自從祝新年給裴家送禮的訊息傳出去之後,一連許多天咸陽城中都在傳這件事,眾人都說祝新年心胸寬廣,即使裴家不知好歹地給他送請帖,他不生氣還能回禮,這才真是知書明理之人,從前那些認為祝新年辭官是憑藉身份為所欲為的人也變了口風,認為祝新年確實是有過人之處的。
一晃就接近裴府家宴的日子了,祝新年不是嘴上說說,他是真的想要去赴宴,甚至還讓江管家提前將太后賞賜的衣裳拿出來晾曬,等著明日穿去裴家,好彰顯自己對裴家宴席的看重。
“瞧瞧,太后賞的衣裳就是好看,這刺繡活靈活真是少見,比宮裡一些公子的衣裳都好看呢!”
“哪裡是比衣裳好看?分明是比人好看吧?!”
負責晾曬衣物的婢女們湊在一起說話,祝新年身份尊貴,人又年輕俊朗,從不苛待下人,家裡的婢女們很難不對這樣的主子產生好感,即使他辭官在家,婢女們也相信他只是一時困頓,並不會永遠做個釣魚翁。
“衣裳好看,人當然也是好看的啊!咱們主子那模樣哪個姑娘看了不喜歡啊?我可聽說了,當初主子風頭正盛的時候全咸陽城的姑娘畫像流水一般往他面前送呢,只是咱們主子一個都沒看上罷了。”
小婢女晃著腦袋道:“這咸陽城中的姑娘哪個不是惦記著咱們主子的,只要咱們主子重新入朝為官,哪還有那裴元魁的事啊?就算他立了功也沒有幾個如花似玉的大姑娘心甘情願去給他做小吧?都是城裡那些攀權附貴的人趕著把自己的女兒送出去。”
“可不是?我就看不起那些人家,就算咱們主子不做官了,那也是正兒八經的太后親生、王上胞弟,外頭那一群眼瞎的傢伙竟然敢看不起我們主子,真是有眼不識泰山。
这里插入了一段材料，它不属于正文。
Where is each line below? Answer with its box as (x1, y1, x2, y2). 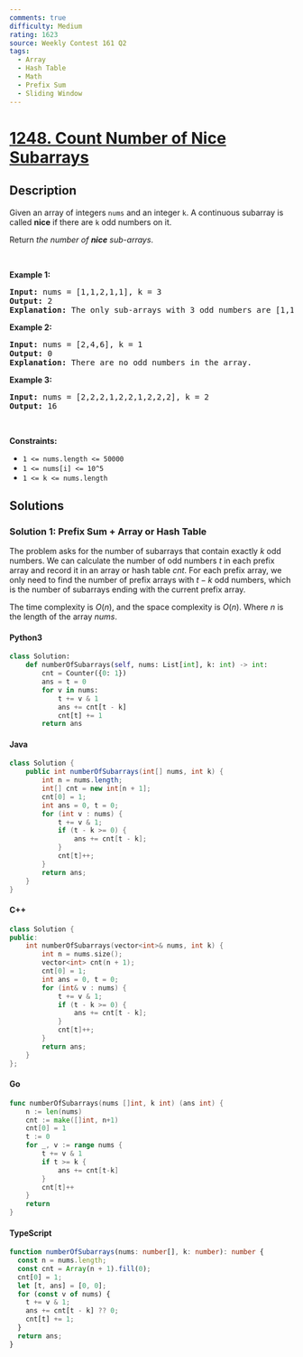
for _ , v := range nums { (25, 1141, 124, 1150)
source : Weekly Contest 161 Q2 (9, 38, 127, 48)
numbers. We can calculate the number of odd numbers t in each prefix (9, 555, 275, 566)
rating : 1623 (9, 30, 59, 39)
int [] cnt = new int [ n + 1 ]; (41, 784, 151, 794)
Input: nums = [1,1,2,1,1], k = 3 (9, 287, 162, 297)
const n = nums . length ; (17, 1256, 106, 1266)
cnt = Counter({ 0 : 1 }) (41, 669, 127, 678)
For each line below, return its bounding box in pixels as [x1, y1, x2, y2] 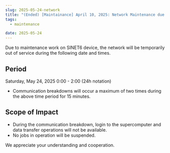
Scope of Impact [5, 108, 58, 117]
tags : [5, 17, 17, 22]
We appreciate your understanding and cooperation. [5, 142, 115, 148]
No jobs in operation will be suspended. [12, 132, 96, 138]
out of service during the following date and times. [5, 50, 111, 56]
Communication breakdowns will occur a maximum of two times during [12, 88, 161, 94]
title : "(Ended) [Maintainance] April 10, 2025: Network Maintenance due [5, 12, 165, 17]
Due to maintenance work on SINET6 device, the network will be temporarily [5, 45, 165, 51]
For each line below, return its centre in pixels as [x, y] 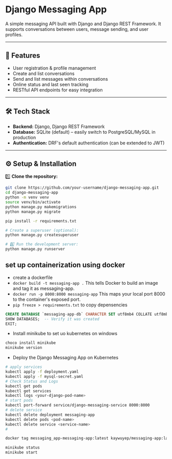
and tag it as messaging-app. [44, 288]
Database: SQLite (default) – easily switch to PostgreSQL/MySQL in [84, 132]
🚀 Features [23, 56]
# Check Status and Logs [32, 381]
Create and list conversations [44, 74]
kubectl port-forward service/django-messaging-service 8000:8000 [78, 405]
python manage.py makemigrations [41, 207]
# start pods [19, 400]
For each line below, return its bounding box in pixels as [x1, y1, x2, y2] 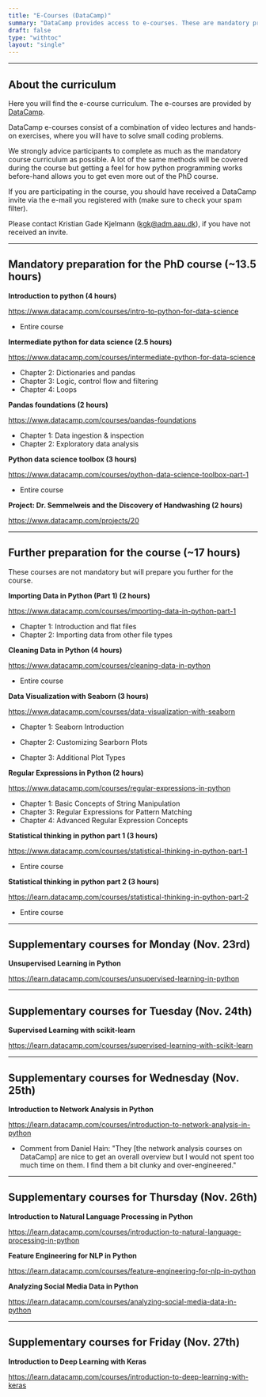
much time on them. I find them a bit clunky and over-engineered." [19, 1160, 237, 1170]
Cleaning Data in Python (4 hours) [8, 645, 123, 655]
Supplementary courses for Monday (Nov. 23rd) [8, 937, 251, 951]
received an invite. [8, 227, 69, 237]
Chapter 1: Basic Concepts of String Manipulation [19, 799, 180, 808]
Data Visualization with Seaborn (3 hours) [8, 691, 149, 700]
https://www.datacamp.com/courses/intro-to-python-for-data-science [8, 306, 239, 316]
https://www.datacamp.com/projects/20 [8, 515, 140, 525]
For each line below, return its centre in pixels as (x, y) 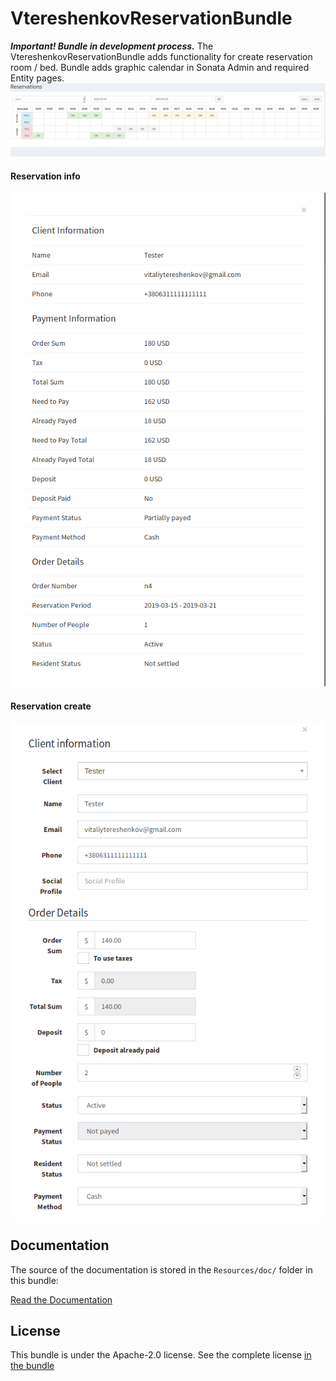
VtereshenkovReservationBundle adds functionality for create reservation (161, 56)
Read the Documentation (61, 1299)
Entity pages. (37, 78)
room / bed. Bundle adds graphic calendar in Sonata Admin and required (160, 67)
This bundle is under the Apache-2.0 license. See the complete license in (161, 1355)
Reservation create (51, 706)
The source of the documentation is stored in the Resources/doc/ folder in (161, 1269)
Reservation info (45, 176)
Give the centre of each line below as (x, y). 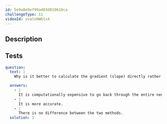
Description (24, 39)
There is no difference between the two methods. (71, 113)
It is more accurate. (41, 104)
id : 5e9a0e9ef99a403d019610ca (37, 10)
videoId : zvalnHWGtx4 (28, 19)
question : (15, 67)
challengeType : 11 (24, 14)
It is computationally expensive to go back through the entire (86, 95)

”
婢女們越說越來氣,紛紛為祝新年抱不平,正說到群情激憤的時候突然一道人影鑽開繩索上晾曬的衣物探出頭來,急聲問道。
“祝新年人呢?!”
婢女們被這突入其來的人影嚇得連聲尖叫起來,叫聲很快引來了江管家和幾個家僕,連拖帶拽把那人給拖去了前廳,等祝新年得到訊息趕回來一看,才發現闖進他家的是索天河。
“許久不見,你怎麼找來我家了?”
祝新年接過婢女遞來的熱手帕擦手,問道:“是南營的差事不好乾,準備辭官來跟我作伴了?”
索天河算是他們那一屆學生中比較有出息的,在西營待了沒幾年就調到了南營,現在不大不小也是個衛隊長了,只是性子依然沒變,還是那樣著急忙慌。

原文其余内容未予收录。